OK Go singles chronology
| "Get Over It" (2003) | "Don't Ask Me" (2003) | "A Million Ways" (2006) |

Music video
- ”Don't Ask Me” on YouTube

= Don't Ask Me (OK Go song) =

"Don't Ask Me" is the second UK single released by OK Go in 2003 from their self-titled debut album.

"It's Tough to Have a Crush" was originally released on the band's Brown EP. "Get over It (BBC Radio 1 Session)" is a live recording from BBC Radio 1 of the band's previous single, which became a hit in the UK earlier that year.

The song was featured in the 2004 film Catch That Kid and in the TV series Smallville and The Inbetweeners. It was also featured in the EA Sports video game, MVP Baseball 2003

==Track listings==

===UK CD single===
1. "Don't Ask Me"
2. "Get Over It" (BBC Radio 1 Session)
3. "It's Tough To Have A Crush"

===UK 7" single===
1. "Don't Ask Me"
2. "It's Tough to Have a Crush"

==Music video==

==="Dance Booth" version===
The first music video for the song is known as the "Dance Booth" version or "The Orange" version. It was directed by Brian L. Perkins and depicts the band and many fans in front of an orange backdrop. It was shot during their 2002 summer tour with The Vines.

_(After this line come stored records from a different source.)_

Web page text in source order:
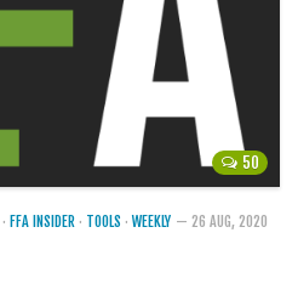
50
· FFA INSIDER · TOOLS · WEEKLY — 26 AUG, 2020
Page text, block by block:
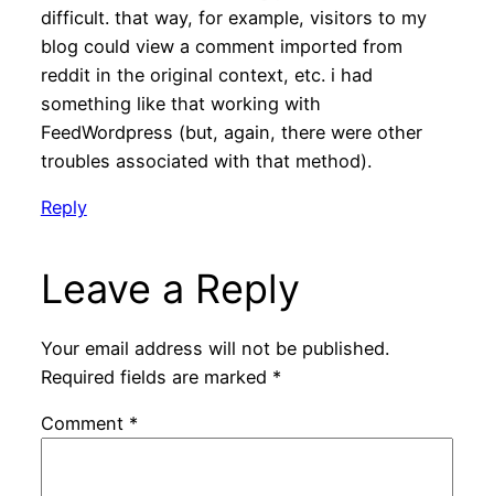
difficult. that way, for example, visitors to my
blog could view a comment imported from
reddit in the original context, etc. i had
something like that working with
FeedWordpress (but, again, there were other
troubles associated with that method).
Reply
Leave a Reply
Your email address will not be published.
Required fields are marked *
Comment *

==="Black and White" version===
A second video was made to promote the single in 2003 in the UK. This video was directed by Barnaby Roper in 2003 and features the band performing the song in an empty white room with a line of female dancers who feature prominently. The video is in monochrome save for random stripes in the background which are in either pink or orange.